Research Papers

The Design of an Improved Force Focused Angioplasty Catheter

[+] Author and Article Information
Bruce P. Murphy

Trinity Centre for Bioengineering,
Trinity Biomedical Sciences Institute,
Department of Mechanical and
Manufacturing Engineering,
School of Engineering,
152-160 Pearse Street,
Trinity College Dublin,
Dublin 2, Ireland;
National Centre for Biomedical
Engineering Science,
National University of Ireland,
Galway, Ireland
e-mail: bruce.murphy@tcd.ie

Liam T. Breen

Trinity Centre for Bioengineering,
Trinity Biomedical Sciences Institute,
Department of Mechanical and
Manufacturing Engineering,
School of Engineering,
152-160 Pearse Street,
Trinity College Dublin,
Dublin 2, Ireland
e-mail: Liam.breen@tcd.ie

Note this data only relates to failed devices that have been reported to the FDA and represents a small proportion of the number of cutting balloons used in the U.S. This analysis does not mean that the cutting balloon is clinically unsafe, however some trends in the failure modes can be observed.

1Corresponding author.

Manuscript received July 16, 2013; final manuscript received October 14, 2013; published online December 6, 2013. Assoc. Editor: Hamid M. Lankarani.

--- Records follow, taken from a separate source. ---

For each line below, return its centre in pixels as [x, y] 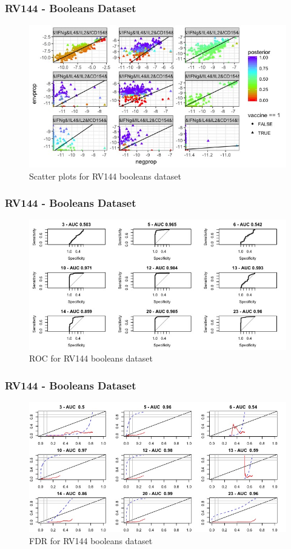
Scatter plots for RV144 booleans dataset [105, 176]
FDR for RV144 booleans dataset [91, 541]
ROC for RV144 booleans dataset [91, 358]

J. Med. Devices 8(1), 011007 (Dec 06, 2013) (5 pages) Paper No: MED-13-1171; doi: 10.1115/1.4025852 History: Received July 16, 2013; Revised October 14, 2013

Atherosclerosis is a disease that causes obstructions to develop within the arterial system; these obstructions can result in an acute vascular event such as a heart attack or stroke, and potentially death. In the majority of cases a standard angioplasty balloon is sufficient to dilate the site of an obstruction; however difficult obstructions, such as heavily calcified lesions require specialist dilation solutions. One such example of a device is Boston Scientific's cutting balloon. An analysis of the Food and Drug Administration's (FDA) Manufacturer and User Facility Device Experience (MAUDE) database demonstrates that the original cutting balloon has a number of distinct adverse events associated with it. In this study we describe the design, manufacturing, and testing of a new force focused angioplasty balloon that has the potential to reduce or eliminate the adverse events associated with the Boston Scientific cutting balloon. This design incorporates two elastomeric materials to aid recoiling of the device namely: nitinol and a silicone elastomer. New methods of manufacturing are described in this study, that ensure that precision molding and assembly can occur. To determine the effectiveness of our device, we simulated concentric calcified lesions with a surrogate chalk model. These results demonstrate that our device has a significantly lower lesion burst pressure in comparison to a standard angioplasty balloon, 174 atm versus 12.48 atm. To determine if our device reduced potential snagging, and thus reduced the risk of withdrawal resistance being encountered, we performed a withdrawal resistance test. A noticeably lower withdrawal force is associated with our device, the high peaks on the Boston Scientific device indicate that there may be wings forming on the balloon and these are catching on the tip of the introducer sheath. Finally, we demonstrated in vivo efficacy of our device in a porcine model. By the use of elastomeric recoiling features in a new cutting balloon design we have been able to overcome the three main reported adverse events associated with the Boston Scientific cutting balloon. Subsequently we experimentally demonstrated this improved efficacy for one particular peripheral balloon size (e.g., 5 mm diameter).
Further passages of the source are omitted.